SSP UI Error: ‘Failed to Fetch Form Factor’ After Storage Outage

Products

VMware vDefend Firewall with Advanced Threat Prevention

Issue/Introduction

If the relevant storage becomes unavailable, SSP downtime is expected. However, once storage and NSX services are restored, SSP is designed to fully recover without requiring operator intervention.

In certain cases, this automatic recovery does not occur as expected, resulting in the SSP UI becoming unavailable. The example screenshot below illustrates this UI failure, which prevents users from logging in or performing any actions within the SSP environment.

SSP CLI access remains available, but several pods are observed in a CrashLoopBackOff state, including the cluster-api pod.

Example commands for validation:

k get pods -A | grep -v "Com\|Run"
k -n nsxi-platform logs deploy/monitor
k -n nsxi-platform logs deploy/cluster-api -c cluster-api

Monitoring and cluster API log snippet as an example:

Monitor Startup Failures 
  Monitor tried to call cluster-api during startup and received 500 errors:
        ERROR: Got HTTP/1.1 500 Internal Server Error
        Response from ClusterapiApi#getServiceFeatureHealth(), response body could not be read
  This caused monitor's bean initialization to fail:
       WARN: Exception encountered during context initialization - cancelling refresh attempt
        Error creating bean with name 'monitorServiceImpl': Invocation of init method failed
        nested exception is feign.RetryableException: Server Error
  Monitor attempted retry cycles:
        INFO: Get cluster-api client with base url https://cluster-api:443
        ERROR: Got HTTP/1.1 500 Internal Server Error
        Response from ClusterapiApi#getServiceFeatureHealth(), response body could not be read

Cluster-API side: 
        ERROR: failed to make request to get feature deployment status
        {"error": "Get \"https://cluster-api/cluster-api/features/intelligence/status\": dial tcp x.x.x.x:443: i/o timeout"}
        ERROR: failed to make request to get feature deployment status  
        {"error": "Get \"https://cluster-api/cluster-api/features/metrics/status\": dial tcp x.x.x.x:443: i/o timeout"}
        ERROR: failed to make request to get feature deployment status
        {"error": "Get \"https://cluster-api/cluster-api/features/ndr/status\": dial tcp x.x.x.x:443: i/o timeout"}

Environment

SSP 5.0
Shared storage such as vsan

Cause

When storage and NSX services recover, SSP’s monitoring services expect the cluster-api pods to be fully available. However, due to timing differences during storage recovery, the cluster-api pods may take significantly longer to come up. Since the monitoring components do not validate cluster-api readiness before starting, the monitoring pods launch prematurely.

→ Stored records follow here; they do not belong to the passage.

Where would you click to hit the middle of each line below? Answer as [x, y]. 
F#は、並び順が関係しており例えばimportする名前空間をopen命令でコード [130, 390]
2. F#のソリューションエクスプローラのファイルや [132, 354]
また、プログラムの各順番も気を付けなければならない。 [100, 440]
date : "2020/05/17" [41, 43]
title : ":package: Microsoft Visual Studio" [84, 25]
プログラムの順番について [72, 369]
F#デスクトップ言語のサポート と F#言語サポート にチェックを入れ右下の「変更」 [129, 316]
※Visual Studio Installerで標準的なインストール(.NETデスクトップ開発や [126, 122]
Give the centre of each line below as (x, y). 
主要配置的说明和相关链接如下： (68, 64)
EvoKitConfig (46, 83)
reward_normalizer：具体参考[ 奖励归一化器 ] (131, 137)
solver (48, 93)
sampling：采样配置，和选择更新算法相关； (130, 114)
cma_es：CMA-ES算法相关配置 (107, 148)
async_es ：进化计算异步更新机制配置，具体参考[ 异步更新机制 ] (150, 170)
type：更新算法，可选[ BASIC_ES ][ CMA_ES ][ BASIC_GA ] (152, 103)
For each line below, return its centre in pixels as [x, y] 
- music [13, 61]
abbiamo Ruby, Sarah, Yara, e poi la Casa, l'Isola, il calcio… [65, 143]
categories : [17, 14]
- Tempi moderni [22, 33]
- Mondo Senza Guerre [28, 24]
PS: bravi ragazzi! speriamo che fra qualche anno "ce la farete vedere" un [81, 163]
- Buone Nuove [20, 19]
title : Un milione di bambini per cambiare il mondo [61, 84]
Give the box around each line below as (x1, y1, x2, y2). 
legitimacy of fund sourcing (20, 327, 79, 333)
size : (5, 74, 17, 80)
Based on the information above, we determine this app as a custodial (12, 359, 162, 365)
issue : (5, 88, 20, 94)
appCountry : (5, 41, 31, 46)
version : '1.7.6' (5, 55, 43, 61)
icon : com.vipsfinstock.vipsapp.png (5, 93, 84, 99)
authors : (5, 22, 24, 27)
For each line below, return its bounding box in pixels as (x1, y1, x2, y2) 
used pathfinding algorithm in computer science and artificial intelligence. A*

As a result, the monitoring pods repeatedly attempt to call cluster-api during initialization, receive errors, and enter a CrashLoopBackOff state. This creates a race condition in which neither component is able to recover cleanly, preventing the SSP environment from returning to a healthy state.

Resolution

Once it is identified that monitoring and cluster-api are stuck in a race condition, the issue can be resolved by performing a rolling restart of both the monitoring and cluster-api pods.

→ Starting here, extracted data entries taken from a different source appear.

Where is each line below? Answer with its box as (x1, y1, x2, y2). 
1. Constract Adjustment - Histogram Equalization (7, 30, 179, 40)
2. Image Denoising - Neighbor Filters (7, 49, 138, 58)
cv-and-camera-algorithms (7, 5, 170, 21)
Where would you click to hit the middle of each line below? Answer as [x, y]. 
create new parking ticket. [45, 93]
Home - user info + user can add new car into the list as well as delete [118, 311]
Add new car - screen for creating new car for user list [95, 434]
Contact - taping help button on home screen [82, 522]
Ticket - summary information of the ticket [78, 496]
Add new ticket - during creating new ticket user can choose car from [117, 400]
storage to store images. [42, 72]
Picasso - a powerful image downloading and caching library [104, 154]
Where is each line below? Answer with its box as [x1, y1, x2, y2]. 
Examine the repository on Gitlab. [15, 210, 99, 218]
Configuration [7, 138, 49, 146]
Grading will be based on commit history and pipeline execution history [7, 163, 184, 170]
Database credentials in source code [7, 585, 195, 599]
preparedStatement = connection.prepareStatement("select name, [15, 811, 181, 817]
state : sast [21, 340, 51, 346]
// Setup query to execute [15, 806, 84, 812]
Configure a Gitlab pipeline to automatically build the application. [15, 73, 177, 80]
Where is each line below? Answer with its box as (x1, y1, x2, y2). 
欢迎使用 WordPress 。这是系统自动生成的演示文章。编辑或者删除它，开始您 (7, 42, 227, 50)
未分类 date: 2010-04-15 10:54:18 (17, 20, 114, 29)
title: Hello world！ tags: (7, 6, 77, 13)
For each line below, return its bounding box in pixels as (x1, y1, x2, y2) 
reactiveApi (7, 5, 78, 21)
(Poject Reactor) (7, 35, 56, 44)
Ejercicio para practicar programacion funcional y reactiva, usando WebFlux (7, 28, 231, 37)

Restarting these components breaks the race condition and allows the SSP cluster UI to recover successfully.

Workaround

Log in to the SSPI node as the root user and run the following commands:

kubectl rollout restart deployment <monitoring-deployment> -n nsxi-platform
kubectl rollout status deployment <monitoring-deployment> -n nsxi-platform
kubectl rollout restart deployment <cluster-api-deployment> -n nsxi-platform
kubectl rollout status deployment <cluster-api-deployment> -n nsxi-platform

Software improvement added in SSP 5.1.x to check the startup, readiness and liveness probe for the cluster api service.